All of these projects involved image processing/video analysis and signal integration to distinguish subject from background, and then perform feature extraction to find movement patterns with significant predictability on the drug type fish were exposed it.
I have also performed time series analysis on financial data (oil futures, cryptocurrency) & streaming environmental data in Agriculture. There have been multiple clients here, including myself – but analysis of this granular (0.3s intervals) time-series data can be quite challenging. Have to know how to wrangle it & then process/visualize it to make sense of it or to allow for data-driven strategic decisions.

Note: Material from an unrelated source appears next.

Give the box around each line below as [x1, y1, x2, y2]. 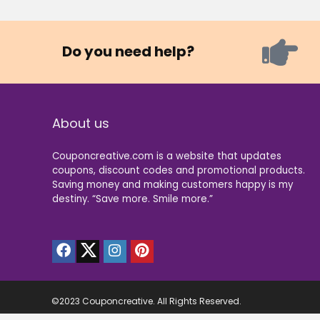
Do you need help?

I have evaluated and used several time-series analysis methodologies – including auto & cross correlation, FFT, and Wavelet analysis. In R, MatLab, Python & Rapidminer over the years.
As for IoT sensors, 6 month project, performed Google Cloud Migration of wearable sensors, capturing the raw data from wearable watches, processing it, prepping it & serving for analytics. They were looking at tremors and Parkinson’s disease, I also helped with basic feature extraction.
Custom built air and water sensors from raspberry pi CPU base, which streamed temp, humidity, VPD, PPFD etc over a cellular connection (we were in dead zone) in 3 year agricultural cultivation resource efficiency research and development. A broad summary of some of this R&D can be found @ https://bit.ly/SGIpaper
All of our animal models in the lab required monitoring of temperature, pressure (gait analysis) and proximity (as assessed from video of subject). Microphones, Accelerometers, Gyroscopes are all straight forward data if the signal is properly acquired & processed – movement thru space over time.
I can audit sensors to ensure data acquisition is high quality and viable for scientific research, including automated QA/QC processes built on top of streaming data ingestion from sensors as the data moves thru the data pipeline. I can perform and automate exploratory data analysis, which then informs feature extraction and ultimately the best data components, patterns or attributes to feed into training machine learning models.
You can see some of this work on the last page of my resume, on the technical skills diagram (Also attached here). On my resume, this experience is found in CCV Research, Seinergy, Conscious Cannabis Ventures, Fleurish Farms, SunGrown Zero, Neuroscience Information Framework & Tulane University.